David Fincher’s The Killer is both the newest entry on this list and the one that’s most removed from the horror moniker. Horror or not, however, The Killer is distinctly chilling. Michael Fassbender’s hitman is consciously detached from his crimes, treating them with the mundanity of a day at the office. When a hit goes wrong, he’s left to clear up loose ends before he has to pay with his own life. It’s meandering (deliberately so), darkly funny, and just a tad upsetting. Come for the high-concept premise, stay for Tilda Swinton.

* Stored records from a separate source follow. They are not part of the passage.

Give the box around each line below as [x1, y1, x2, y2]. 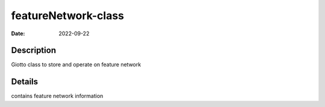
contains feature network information [11, 93, 104, 100]
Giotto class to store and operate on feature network [11, 61, 141, 68]
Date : [11, 30, 25, 37]
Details [11, 77, 39, 87]
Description [11, 45, 57, 56]
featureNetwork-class [11, 9, 125, 22]
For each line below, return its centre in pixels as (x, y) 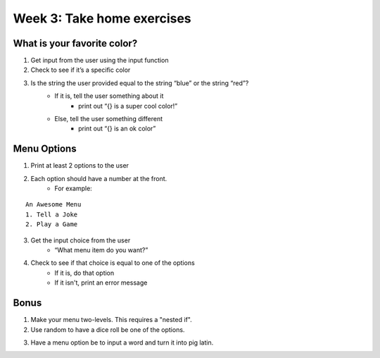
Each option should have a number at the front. (99, 178)
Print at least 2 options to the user (80, 166)
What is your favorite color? (75, 43)
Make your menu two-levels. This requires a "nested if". (112, 320)
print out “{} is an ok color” (117, 129)
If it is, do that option (84, 273)
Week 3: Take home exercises (102, 18)
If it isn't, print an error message (101, 283)

The Vanishing (Prime Video)

George Sluizer’s Dutch thriller is regularly regarded as one of the scariest movies ever made for good reason. Even without taking the ending into account, Bernard-Pierre Donnadieu’s Raymond Lemorne is one of the genre’s greatest monsters. Like several others on this list, he simply is. While he’s not quite as animalistic as In a Violent Nature’s Johnny, he’s similarly detached from his crimes. He kills because he can.

Berlin Syndrome (Netflix)

Thematically akin to The Vanishing, Cate Shortland’s Berlin Syndrome principally forces viewers to follow the perspective of the villain. Andi (Max Riemelt) locks Clare (Teresa Palmer) in his apartment after the two spend the night together, and then he just… goes about his life. He goes to work, has dinner with his family, and just generally carries on as if he doesn’t have a kidnapped backpacker chained to his bed. Psychologically involved, Berlin Syndrome is elevated by two fantastic lead performances (seriously, Palmer is incredible), and if you just watch one film on this list, I’m going to suggest it be this one.